BMW-Boss Hendrik von Kuenheim rollte es anno 2008 aus dem ­BMW-Keller direkt auf die Showbühne der Eicma: das Custom ­Concept, Urmutter der gesamten 9T-Reihe, die in den Grundzügen schon klar identifizierbar ist

Was war passiert? Nicht weniger als ein Kulturkampf. Was junge Designer und Ingenieure mit leichter Hand und großer Lust am Neuen Anfang des vergangenen Jahrzehnts spielerisch skizziert und zaghaft initiiert hatten, hatte sich schließlich durchgesetzt. Die Zahl der ­Jahre von den ersten Fingerübungen bis zum Erscheinen der 9T aber zeigt: Das Ganze war kein Spaziergang, die internen Widerstände waren groß. Das Paradoxon: Diejenigen, die sich hier im Konzern gegen das Establishment durchsetzen mussten, sind gar keine Bilderstürmer, sondern Konservative im buchstäblichen Sinne, sicherte ihre Neuinterpretation doch dem alten, zu höchster Reife gelangten luft-ölgekühlten Boxer nicht nur das Überleben im Programm. Er schwang sich auch zu neuen Verkaufshöhenflügen auf und spielt nach wie vor Geld ein.
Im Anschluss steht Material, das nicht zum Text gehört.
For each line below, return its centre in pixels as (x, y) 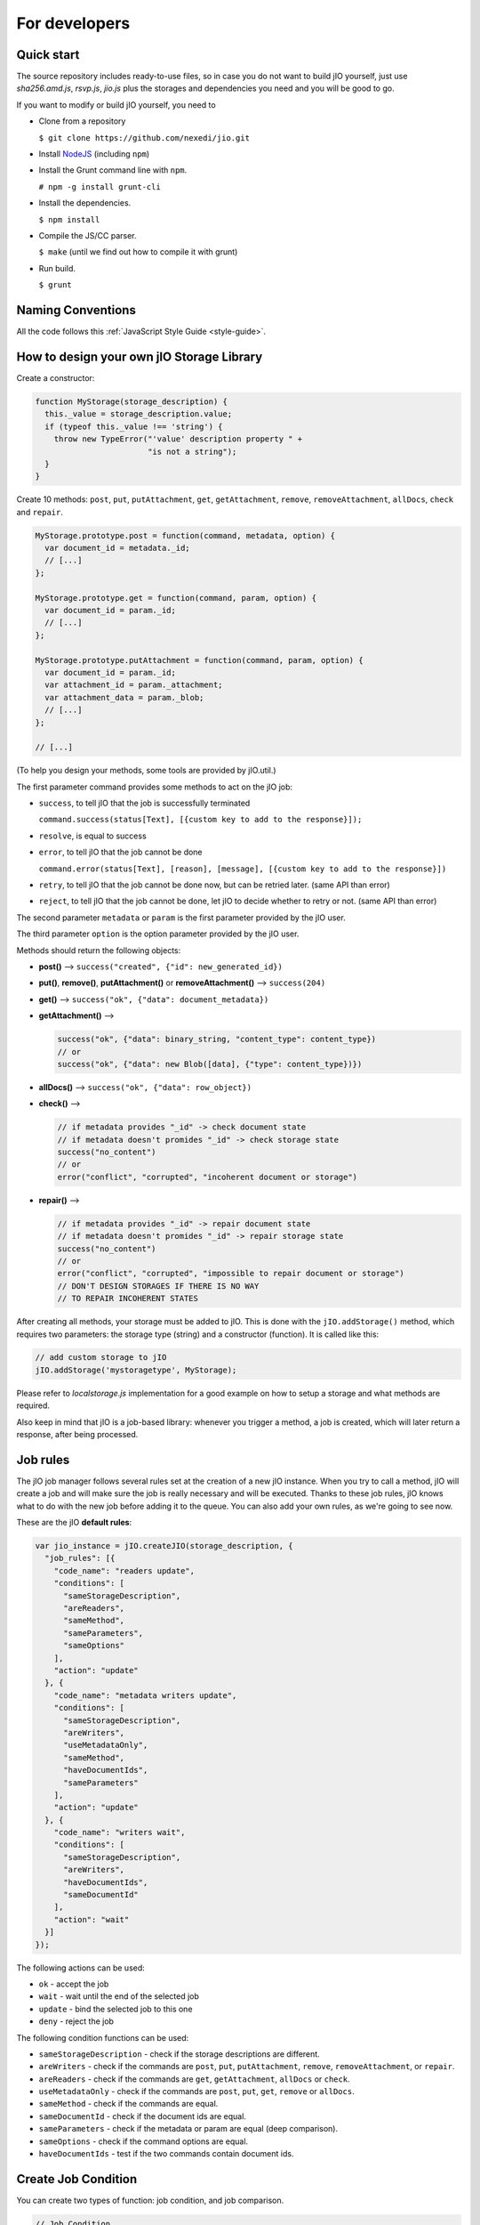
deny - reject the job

Für 2018 geplant: Die Cup-Version für die Neuauflage des Boxer-Cup, der im Rahmen der IDM stattfinden soll. Von der Serie unterscheidet sie sich vor allem durch ihr Wilbers-Fahrwerk. Da der Fortbestand der IDM allerdings auf der Kippe steht, ist auch der Cup noch nicht in trockenen Tüchern.
Mit der „Lac Rose“ zeigte BMW 2016 eine Vorstufe der Urban G/S

BMW-Motorrad-Chef Hendrik von Kuenheim war es, der als Entscheider das Potenzial der Fingerübungen erkannte und mit Jobantritt 2008 aus dem Münchner Keller kramte. „Lo Rider“ nannte man die ersten Skizzen, die im Herbst 2008 der Öffentlichkeit präsentiert wurden. Der Name war nicht haltbar – Harley-Davidson­ erhob Einspruch wegen zu großer Nähe zu seiner Modell­bezeichnung Low Rider –, das Konzept aber blieb und stand schließlich als Custom Concept auf der Mailänder Eicma. Ein Exemplar zum Anfassen wurde da gezeigt, viele Skizzen möglicher Ausstattungsvarianten unterstrichen die Botschaft des neuen Namens.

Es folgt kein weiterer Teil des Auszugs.